**Problem details:**
Compute the number of lines in the following data that include the word "middle", and output that number alone.

[Records from a collection]
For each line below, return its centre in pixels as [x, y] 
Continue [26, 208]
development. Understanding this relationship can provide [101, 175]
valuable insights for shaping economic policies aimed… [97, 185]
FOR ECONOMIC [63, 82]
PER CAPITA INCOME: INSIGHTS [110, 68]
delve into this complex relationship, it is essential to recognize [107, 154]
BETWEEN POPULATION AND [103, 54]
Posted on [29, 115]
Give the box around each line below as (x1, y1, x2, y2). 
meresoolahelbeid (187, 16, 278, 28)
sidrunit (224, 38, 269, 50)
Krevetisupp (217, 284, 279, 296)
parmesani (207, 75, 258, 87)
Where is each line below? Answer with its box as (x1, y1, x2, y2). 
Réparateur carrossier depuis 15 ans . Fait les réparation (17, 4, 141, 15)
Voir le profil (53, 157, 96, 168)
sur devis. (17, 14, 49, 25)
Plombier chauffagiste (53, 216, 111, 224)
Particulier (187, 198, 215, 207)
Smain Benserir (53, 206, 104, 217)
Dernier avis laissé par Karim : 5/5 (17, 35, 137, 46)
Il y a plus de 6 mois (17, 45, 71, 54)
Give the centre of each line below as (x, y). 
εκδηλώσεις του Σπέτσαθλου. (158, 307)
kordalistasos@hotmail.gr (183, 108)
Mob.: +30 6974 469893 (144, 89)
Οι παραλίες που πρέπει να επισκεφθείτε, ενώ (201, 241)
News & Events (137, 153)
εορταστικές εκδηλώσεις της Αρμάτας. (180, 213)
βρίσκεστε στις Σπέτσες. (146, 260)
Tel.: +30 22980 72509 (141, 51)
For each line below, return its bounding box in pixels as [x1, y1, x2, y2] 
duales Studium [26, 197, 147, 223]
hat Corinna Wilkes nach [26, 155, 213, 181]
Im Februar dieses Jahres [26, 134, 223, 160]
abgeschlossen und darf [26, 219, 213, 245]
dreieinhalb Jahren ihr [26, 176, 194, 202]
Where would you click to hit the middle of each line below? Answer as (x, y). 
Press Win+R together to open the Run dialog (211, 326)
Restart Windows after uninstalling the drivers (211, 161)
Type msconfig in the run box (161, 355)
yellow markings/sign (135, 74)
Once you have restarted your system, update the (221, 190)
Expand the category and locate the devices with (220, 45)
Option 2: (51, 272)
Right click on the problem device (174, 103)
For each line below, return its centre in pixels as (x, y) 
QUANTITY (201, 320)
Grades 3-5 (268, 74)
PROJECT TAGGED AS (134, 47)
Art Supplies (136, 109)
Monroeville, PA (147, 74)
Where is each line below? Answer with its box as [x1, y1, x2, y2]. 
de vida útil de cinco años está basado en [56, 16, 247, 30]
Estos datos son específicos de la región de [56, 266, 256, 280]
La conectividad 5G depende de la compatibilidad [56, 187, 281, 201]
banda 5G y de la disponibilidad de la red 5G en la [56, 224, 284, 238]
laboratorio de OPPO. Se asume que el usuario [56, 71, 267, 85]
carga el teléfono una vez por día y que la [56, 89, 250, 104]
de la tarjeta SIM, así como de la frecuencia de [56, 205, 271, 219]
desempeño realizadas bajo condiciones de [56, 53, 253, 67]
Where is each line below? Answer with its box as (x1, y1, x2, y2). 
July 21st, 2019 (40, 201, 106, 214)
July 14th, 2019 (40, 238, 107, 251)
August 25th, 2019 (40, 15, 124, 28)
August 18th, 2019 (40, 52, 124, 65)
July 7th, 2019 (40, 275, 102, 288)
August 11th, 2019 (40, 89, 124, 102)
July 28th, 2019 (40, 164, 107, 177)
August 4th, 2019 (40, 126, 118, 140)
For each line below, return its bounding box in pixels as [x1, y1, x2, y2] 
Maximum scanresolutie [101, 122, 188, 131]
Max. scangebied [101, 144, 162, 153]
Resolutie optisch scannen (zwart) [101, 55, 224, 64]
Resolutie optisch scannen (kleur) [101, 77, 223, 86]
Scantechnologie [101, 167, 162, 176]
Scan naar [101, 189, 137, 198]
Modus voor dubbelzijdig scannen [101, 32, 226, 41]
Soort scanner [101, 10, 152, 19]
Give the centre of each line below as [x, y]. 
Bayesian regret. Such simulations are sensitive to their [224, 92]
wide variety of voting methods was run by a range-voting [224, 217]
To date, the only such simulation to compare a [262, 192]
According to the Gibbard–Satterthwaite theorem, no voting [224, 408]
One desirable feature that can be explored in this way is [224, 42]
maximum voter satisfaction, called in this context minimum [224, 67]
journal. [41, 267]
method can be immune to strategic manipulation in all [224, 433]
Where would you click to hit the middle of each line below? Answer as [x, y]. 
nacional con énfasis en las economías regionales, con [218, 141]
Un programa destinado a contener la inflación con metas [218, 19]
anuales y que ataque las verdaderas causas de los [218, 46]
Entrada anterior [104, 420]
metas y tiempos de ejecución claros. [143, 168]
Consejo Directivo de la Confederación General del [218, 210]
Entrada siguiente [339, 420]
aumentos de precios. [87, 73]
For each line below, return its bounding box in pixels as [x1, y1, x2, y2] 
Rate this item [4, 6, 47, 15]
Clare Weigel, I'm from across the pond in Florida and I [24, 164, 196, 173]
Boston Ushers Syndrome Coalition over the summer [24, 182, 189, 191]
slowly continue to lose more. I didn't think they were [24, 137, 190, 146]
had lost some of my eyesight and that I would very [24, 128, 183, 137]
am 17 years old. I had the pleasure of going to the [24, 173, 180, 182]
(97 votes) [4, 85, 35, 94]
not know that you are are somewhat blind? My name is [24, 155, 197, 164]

**Finished exercise:**
2